Jepang Mengincar Tiga Poin untuk Membuka Jalan ke Babak Gugur
Di sisi lawan, Jepang datang dengan ambisi besar. Hasil imbang 2-2 melawan Belanda menunjukkan kapasitas mereka untuk bersaing dengan tim-tim papan atas. Satu poin dari pertandingan tersebut menjadi pondasi yang kokoh untuk membangun momentum menuju babak gugur. Kemenangan atas Tunisia menjadi target mutlak bagi Jepang untuk memperkuat posisi mereka di Grup F dan membuka lebar jalan menuju fase selanjutnya. Mereka tentu tidak ingin menyia-nyiakan kesempatan menghadapi tim yang sedang dalam kondisi labil.
Pelatih Moriyasu diperkirakan akan menurunkan skuad terbaiknya, memanfaatkan kecepatan dan kedisiplinan yang menjadi ciri khas permainan Samurai Biru. Mereka akan berusaha mengeksploitasi kelemahan pertahanan Tunisia yang terlihat rapuh, sembari tetap mewaspadai potensi kejutan dari tim yang baru saja berganti pelatih. Perpaduan antara pengalaman para pemain senior dan energi dari talenta muda Jepang akan menjadi kunci dalam upaya mereka meraih poin penuh.
Pertandingan ini diprediksi akan berjalan dengan intensitas tinggi.

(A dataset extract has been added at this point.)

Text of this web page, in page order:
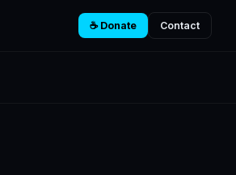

Tunisia, di bawah arahan Renard, pasti akan bermain dengan semangat baru dan determinasi untuk membuktikan bahwa mereka belum menyerah. Renard diharapkan mampu menanamkan mentalitas pemenang yang pernah ia tunjukkan di tim-tim sebelumnya. Sementara itu, Jepang akan berupaya untuk tampil dominan, menjaga fokus, dan mengkonversi peluang menjadi gol demi mengamankan tiket ke babak 16 besar. Duel di Estadio Monterrey tidak hanya menjadi saksi pertarungan di lapangan hijau, tetapi juga menjadi penentu arah bagi kedua tim di Piala Dunia 2026.